[123] 05_Hive external partition table score4 operation

【123】

The operation of the external partition table score4, and explain why it is necessary to execute msck repair table score4 at the end

【answer】

- into the Hive environment

[hadoop@node03 ~]$ hive

 

- connect to db_hive database (the database has been created in advance: create database db_hive;)

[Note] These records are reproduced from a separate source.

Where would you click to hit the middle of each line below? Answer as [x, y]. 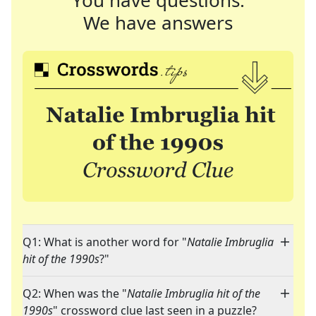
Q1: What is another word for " [105, 242]
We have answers [158, 23]
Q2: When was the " [75, 294]
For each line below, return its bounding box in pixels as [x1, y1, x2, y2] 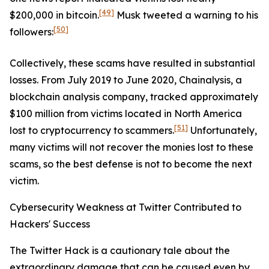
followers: [10, 26, 53, 38]
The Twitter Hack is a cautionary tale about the [10, 244, 230, 256]
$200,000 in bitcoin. [10, 9, 99, 21]
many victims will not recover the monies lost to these [10, 141, 253, 153]
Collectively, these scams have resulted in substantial [10, 57, 255, 69]
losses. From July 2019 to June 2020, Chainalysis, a [10, 74, 242, 86]
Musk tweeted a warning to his [114, 9, 258, 21]
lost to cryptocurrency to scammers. [10, 124, 174, 136]
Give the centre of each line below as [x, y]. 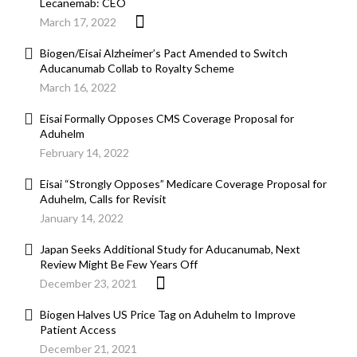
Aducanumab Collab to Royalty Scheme [137, 69]
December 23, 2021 [88, 284]
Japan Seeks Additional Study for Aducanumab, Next [170, 249]
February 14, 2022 [84, 153]
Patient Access [78, 330]
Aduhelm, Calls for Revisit [103, 199]
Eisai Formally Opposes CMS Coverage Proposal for [167, 119]
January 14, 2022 [82, 218]
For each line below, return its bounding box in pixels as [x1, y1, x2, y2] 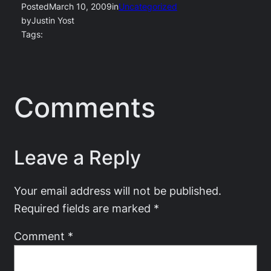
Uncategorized [119, 2, 177, 11]
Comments [14, 90, 155, 124]
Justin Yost [31, 16, 74, 25]
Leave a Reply [14, 146, 141, 170]
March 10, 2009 [49, 2, 112, 11]
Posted [21, 2, 49, 11]
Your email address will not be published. [14, 184, 221, 197]
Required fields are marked [14, 201, 154, 215]
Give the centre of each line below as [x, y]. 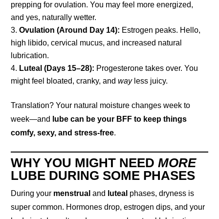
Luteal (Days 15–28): [57, 68]
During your [32, 193]
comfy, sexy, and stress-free [63, 133]
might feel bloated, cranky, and [65, 81]
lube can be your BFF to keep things [120, 119]
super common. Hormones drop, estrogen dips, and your [108, 207]
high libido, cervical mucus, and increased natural [97, 43]
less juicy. [150, 81]
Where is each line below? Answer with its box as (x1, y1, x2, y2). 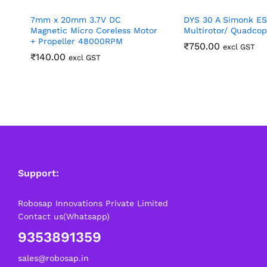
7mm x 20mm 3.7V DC (30, 14, 121, 24)
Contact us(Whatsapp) (18, 211, 110, 221)
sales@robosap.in (18, 253, 89, 263)
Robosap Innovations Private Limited (18, 198, 168, 208)
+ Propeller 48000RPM (30, 36, 123, 46)
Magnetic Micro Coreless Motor (30, 25, 157, 35)
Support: (18, 167, 59, 179)
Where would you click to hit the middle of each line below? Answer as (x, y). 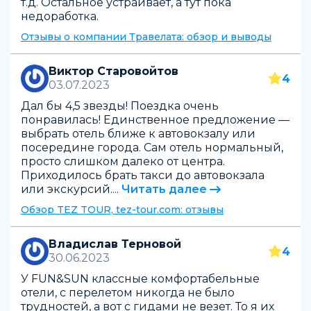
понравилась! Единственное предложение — (155, 120)
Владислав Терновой (115, 244)
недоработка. (60, 16)
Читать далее (164, 189)
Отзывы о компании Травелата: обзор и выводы (146, 37)
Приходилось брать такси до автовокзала (143, 175)
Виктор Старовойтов (114, 71)
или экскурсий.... (70, 189)
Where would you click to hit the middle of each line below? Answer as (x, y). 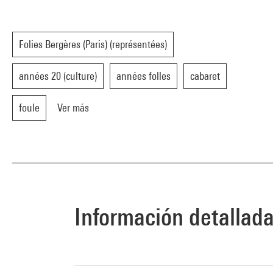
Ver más (73, 108)
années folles (144, 76)
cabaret (205, 76)
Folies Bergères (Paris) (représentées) (93, 44)
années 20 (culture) (58, 76)
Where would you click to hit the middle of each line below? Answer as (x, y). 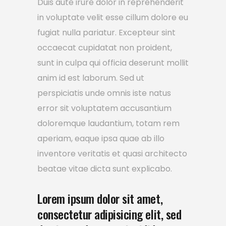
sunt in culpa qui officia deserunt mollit (113, 63)
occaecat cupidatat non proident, (105, 48)
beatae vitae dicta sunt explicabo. (105, 169)
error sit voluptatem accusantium (104, 108)
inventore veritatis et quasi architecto (112, 154)
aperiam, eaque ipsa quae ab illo (101, 139)
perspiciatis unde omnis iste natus (104, 93)
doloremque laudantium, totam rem (108, 124)
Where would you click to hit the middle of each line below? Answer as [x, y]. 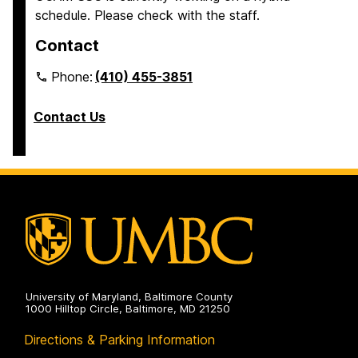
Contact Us [70, 117]
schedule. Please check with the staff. [147, 15]
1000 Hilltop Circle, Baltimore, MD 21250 [128, 309]
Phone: [74, 77]
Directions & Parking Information [119, 340]
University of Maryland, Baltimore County [129, 297]
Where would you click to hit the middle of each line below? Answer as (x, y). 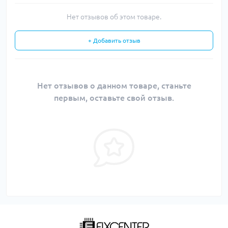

hive (default)> use db_hive;

 

- Create an external partition table score4

hive (db_hive)> create external table score4(s_id string, c_id string, s_score int) partitioned by (month string) row format delimited fields terminated by '\t';

 

- Check whether the external table table

hive (db_hive)> desc formatted db_hive.score;

- - upload score.csv files to node03 directory machine / app / hivedatas / under

- Create a folder

# mkdir -p /app/hivedatas/

# chown hadoo: hadoop / app / hivedatas

 

- upload files by uploading tool, after uploading check whether the hadoop user files, such authorization is not required Same as above

 

- Load local files to db_hive library score4 table

hive (db_hive)> load data local inpath '/app/hivedatas/score.csv' into table db_hive.score4 partition(month=202012);

 

- view table data (data is not important, you can make up some of their own, there may be a few lines)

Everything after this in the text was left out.